Dataset items:
● ● ● ● ● ● ●

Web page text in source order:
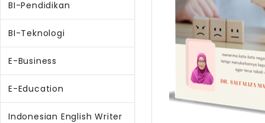
BI-Pendidikan
BI-Teknologi
E-Business
E-Education
Indonesian English Writer
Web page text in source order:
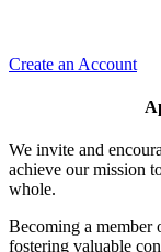
Create an Account
We invite and
achieve our mission
whole.
Becoming a member
fostering valuable
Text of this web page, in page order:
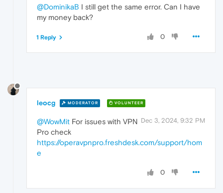
@DominikaB I still get the same error. Can I have
my money back?
0
1 Reply
leocg MODERATOR VOLUNTEER
Dec 3, 2024, 9:32 PM
@WowMit For issues with VPN
Pro check
https://operavpnpro.freshdesk.com/support/hom
e
0
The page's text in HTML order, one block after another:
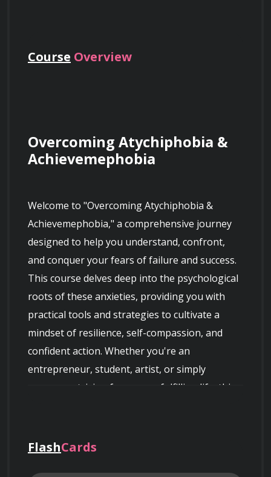
Course Overview
Overcoming Atychiphobia &
Achievemephobia
Welcome to "Overcoming Atychiphobia &
Achievemephobia," a comprehensive journey
designed to help you understand, confront,
and conquer your fears of failure and success.
This course delves deep into the psychological
roots of these anxieties, providing you with
practical tools and strategies to cultivate a
mindset of resilience, self-compassion, and
confident action. Whether you're an
entrepreneur, student, artist, or simply
someone striving for a more fulfilling life, this
embrace both success and perceived setbacks
FlashCards
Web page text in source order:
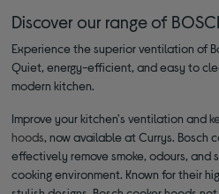
Discover our range of
Experience the superior ventilation of
Quiet, energy-efficient, and easy to
modern kitchen.
Improve your kitchen's ventilation and
hoods, now available at Currys. Bosch
effectively remove smoke, odours, and
cooking environment. Known for their
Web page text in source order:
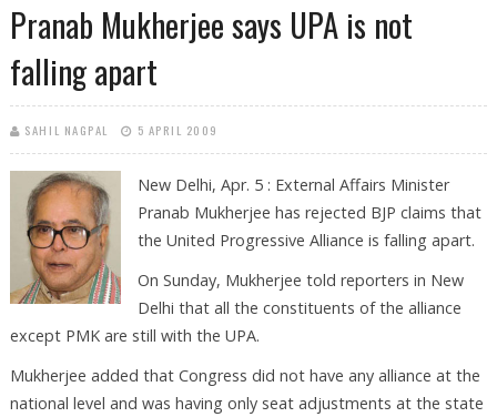
Pranab Mukherjee says UPA is not
falling apart
SAHIL NAGPAL 5 APRIL 2009
New Delhi, Apr. 5 : External Affairs Minister
Pranab Mukherjee has rejected BJP claims that
the United Progressive Alliance is falling apart.
On Sunday, Mukherjee told reporters in New
Delhi that all the constituents of the alliance
except PMK are still with the UPA.
Mukherjee added that Congress did not have any alliance at the
national level and was having only seat adjustments at the state
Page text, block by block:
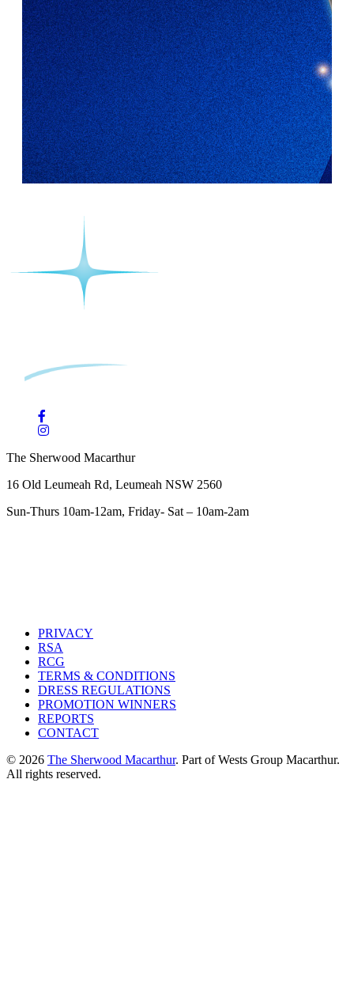
The Sherwood Macarthur
16 Old Leumeah Rd, Leumeah NSW 2560
Sun-Thurs 10am-12am, Friday- Sat – 10am-2am
PRIVACY
RSA
RCG
TERMS & CONDITIONS
DRESS REGULATIONS
PROMOTION WINNERS
REPORTS
CONTACT
© 2026 The Sherwood Macarthur. Part of Wests Group Macarthur.
All rights reserved.
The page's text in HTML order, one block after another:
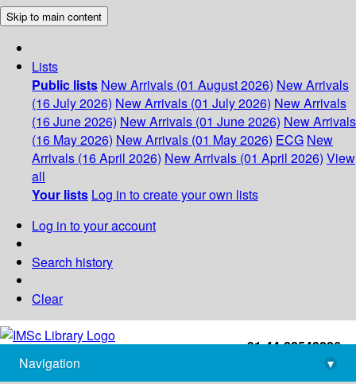
Skip to main content
Lists
Public lists New Arrivals (01 August 2026) New Arrivals
(16 July 2026) New Arrivals (01 July 2026) New Arrivals
(16 June 2026) New Arrivals (01 June 2026) New Arrivals
(16 May 2026) New Arrivals (01 May 2026) ECG New
Arrivals (16 April 2026) New Arrivals (01 April 2026) View
all
Your lists Log in to create your own lists
Log in to your account
Search history
Clear
+91-44-22543226
library@imsc.res.in
Navigation
▾
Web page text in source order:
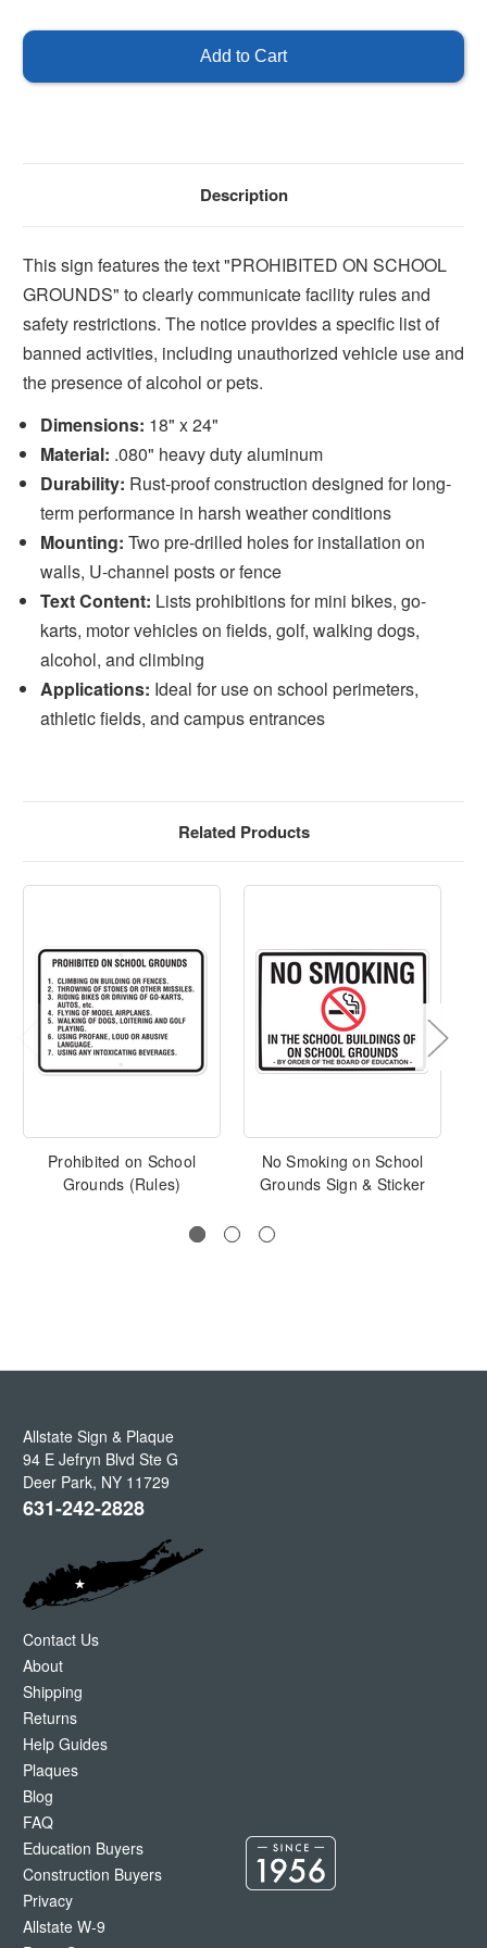
on
Sign Sign
Description
This sign features the text "PROHIBITED ON SCHOOL
GROUNDS" to clearly communicate facility rules and
safety restrictions. The notice provides a specific list of
banned activities, including unauthorized vehicle use and
the presence of alcohol or pets.
Dimensions: 18" x 24"
Material: .080" heavy duty aluminum
Durability: Rust-proof construction designed for long-
term performance in harsh weather conditions
Mounting: Two pre-drilled holes for installation on
walls, U-channel posts or fence
Text Content: Lists prohibitions for mini bikes, go-
karts, motor vehicles on fields, golf, walking dogs,
alcohol, and climbing
Applications: Ideal for use on school perimeters,
athletic fields, and campus entrances
Related Products
Prohibited on School
Grounds (Rules)
No Smoking on School
Grounds Sign & Sticker
Allstate Sign & Plaque
94 E Jefryn Blvd Ste G
Deer Park, NY 11729
631-242-2828
Contact Us
About
Shipping
Returns
Help Guides
Plaques
Blog
FAQ
Education Buyers
Construction Buyers
Privacy
Allstate W-9

● ● ● ● ● ● ●

● **What the task requires**
Give the lines above again exactly, from the one containing "Course Overview" to the one containing "Delhi that all", both included, but leave out the pictures.

● **Response to this task**
Course Overview
Overcoming Atychiphobia &
Achievemephobia
Welcome to "Overcoming Atychiphobia &
Achievemephobia," a comprehensive journey
designed to help you understand, confront,
and conquer your fears of failure and success.
This course delves deep into the psychological
roots of these anxieties, providing you with
practical tools and strategies to cultivate a
mindset of resilience, self-compassion, and
confident action. Whether you're an
entrepreneur, student, artist, or simply
someone striving for a more fulfilling life, this
embrace both success and perceived setbacks
FlashCards
Web page text in source order:
Discover our range of
Experience the superior ventilation of
Quiet, energy-efficient, and easy to
modern kitchen.
Improve your kitchen's ventilation and
hoods, now available at Currys. Bosch
effectively remove smoke, odours, and
cooking environment. Known for their
Web page text in source order:
Pranab Mukherjee says UPA is not
falling apart
SAHIL NAGPAL 5 APRIL 2009
New Delhi, Apr. 5 : External Affairs Minister
Pranab Mukherjee has rejected BJP claims that
the United Progressive Alliance is falling apart.
On Sunday, Mukherjee told reporters in New
Delhi that all the constituents of the alliance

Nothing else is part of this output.